**** Task inputs ****
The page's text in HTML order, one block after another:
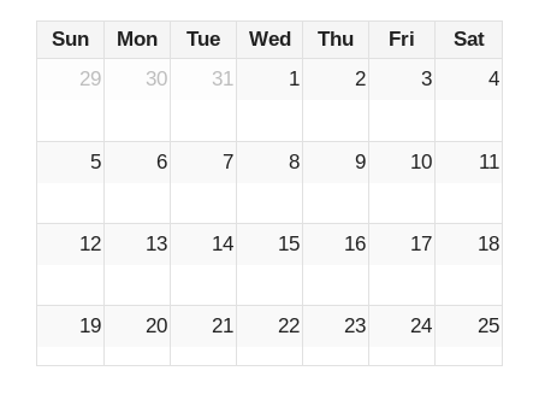
Sun Mon Tue Wed Thu Fri
Sat
29
30 31 1 2 3 4
5 6 7 8 9 10 11
12 13 14 15 16 17 18
19 20 21 22 23 24 25
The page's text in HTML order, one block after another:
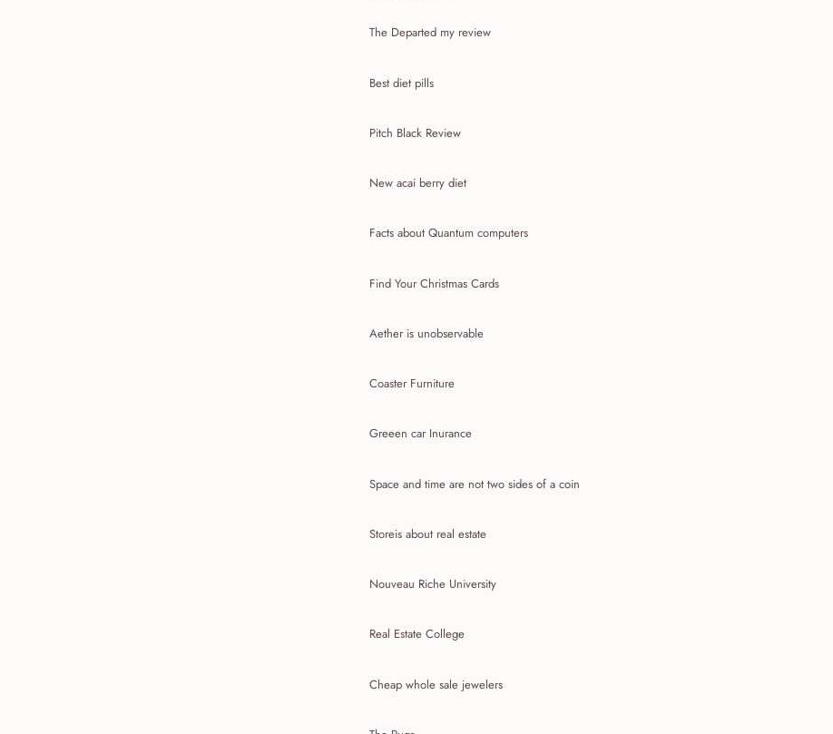
The Departed my review
Best diet pills
Pitch Black Review
New acai berry diet
Facts about Quantum computers
Find Your Christmas Cards
Aether is unobservable
Coaster Furniture
Greeen car Inurance
Space and time are not two sides of a coin
Storeis about real estate
Nouveau Riche University
Real Estate College
Cheap whole sale jewelers
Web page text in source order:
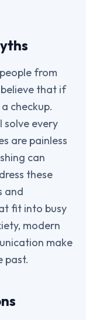
from
that if
checkup.
solve every
are painless
can
these
and
fit into busy
modern
make
past.
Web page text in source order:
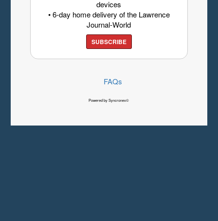
devices
• 6-day home delivery of the Lawrence
Journal-World
SUBSCRIBE
FAQs
Powered by Syncronex©
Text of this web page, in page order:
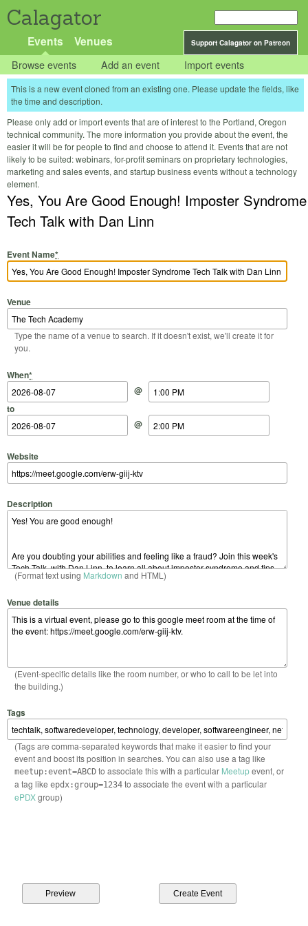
****
Work request - Write out the entries again word for word. Do not include the pictures.

Result for this exercise -
The page's text in HTML order, one block after another:
Sun Mon Tue Wed Thu Fri
Sat
29
30 31 1 2 3 4
5 6 7 8 9 10 11
12 13 14 15 16 17 18
19 20 21 22 23 24 25
The page's text in HTML order, one block after another:
The Departed my review
Best diet pills
Pitch Black Review
New acai berry diet
Facts about Quantum computers
Find Your Christmas Cards
Aether is unobservable
Coaster Furniture
Greeen car Inurance
Space and time are not two sides of a coin
Storeis about real estate
Nouveau Riche University
Real Estate College
Cheap whole sale jewelers
Web page text in source order:
from
that if
checkup.
solve every
are painless
can
these
and
fit into busy
modern
make
past.
Web page text in source order:
devices
• 6-day home delivery of the Lawrence
Journal-World
SUBSCRIBE
FAQs
Powered by Syncronex©
Text of this web page, in page order:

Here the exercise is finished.